Ideally, your "character progress" should stay with you in subsequent games. Your "quest specific" abilities don't have to. And achieving victories or defeats should likewise count for something. This is basically not doable in games like Talisman or Arkham Horror, because the character rampup is ridiculous. Starting a game of Arkham Horror with all the powers, skills, and just crazy stuff you end up with by the end of the game would be like getting eight free turns without an enemy in the next game - that's clearly too much.

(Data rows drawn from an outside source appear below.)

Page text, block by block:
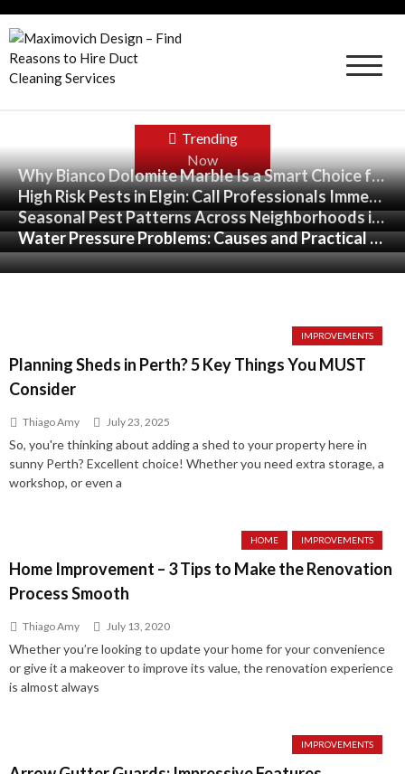
to
content
Duct Cleaning Services
Trending
Now
Why Bianco Dolomite Marble Is a Smart Choice for High-End Interiors
High Risk Pests in Elgin: Call Professionals Immediately
Seasonal Pest Patterns Across Neighborhoods in St. Louis, Missouri
Water Pressure Problems: Causes and Practical Solutions
Why Bianco Dolomite Marble Is a Smart Choice for High-End Interiors
High Risk Pests in Elgin: Call Professionals Immediately
Seasonal Pest Patterns Across Neighborhoods in St. Louis, Missouri
Water Pressure Problems: Causes and Practical Solutions
IMPROVEMENTS
Planning Sheds in Perth? 5 Key Things You MUST
Consider
Thiago Amy July 23, 2025
So, you're thinking about adding a shed to your property here in
sunny Perth? Excellent choice! Whether you need extra storage, a
workshop, or even a
HOME IMPROVEMENTS
Home Improvement – 3 Tips to Make the Renovation
Process Smooth
Thiago Amy July 13, 2020
Whether you’re looking to update your home for your convenience
or give it a makeover to improve its value, the renovation experience
is almost always
IMPROVEMENTS

Allies are good because they can feel like real advancement without making things too unbalanced in subsequent games. Between adventures they can go home - which is to say that they stop being attached to your character and start being in a face-up pile of "old friends", and you can take precious turns to go over to their house and have them join up again. This gives continuity between games ("Katrina Cho is back!"), but it also gives a solid limit to how much power you can accumulate. If the Old Friends deck gets big enough, you won't have time to pick up everyone and you'll just pick up characters who you think are vital to the newer, harder missions.

It's also good to have forms of advancement that can plausibly just get recycled into the deck at the end of the game. Having clues be a bigger part of the game and be represented by tangible abilities rather than simple in-game currency would be a good start. I mean, having the Serpent Cult Password could be all kinds of useful, but if serpent cultists show up as villains in the next adventure, they'll presumably have a different password and you'll plausibly not have that card any more.

Artifacts could go into storage or something as well. At the beginning of the game, you don't have the Necronomicon with you (that thing is dangerous), but you can spend precious turns walking over and getting it from the library. Again, the key is to mix in as much continuity as possible without breaking the subsequent games.

But it should also go the other way. Buildings that get destroyed should be under construction at the beginning of the next game and there should be some mechanic by which they can open dynamically during play.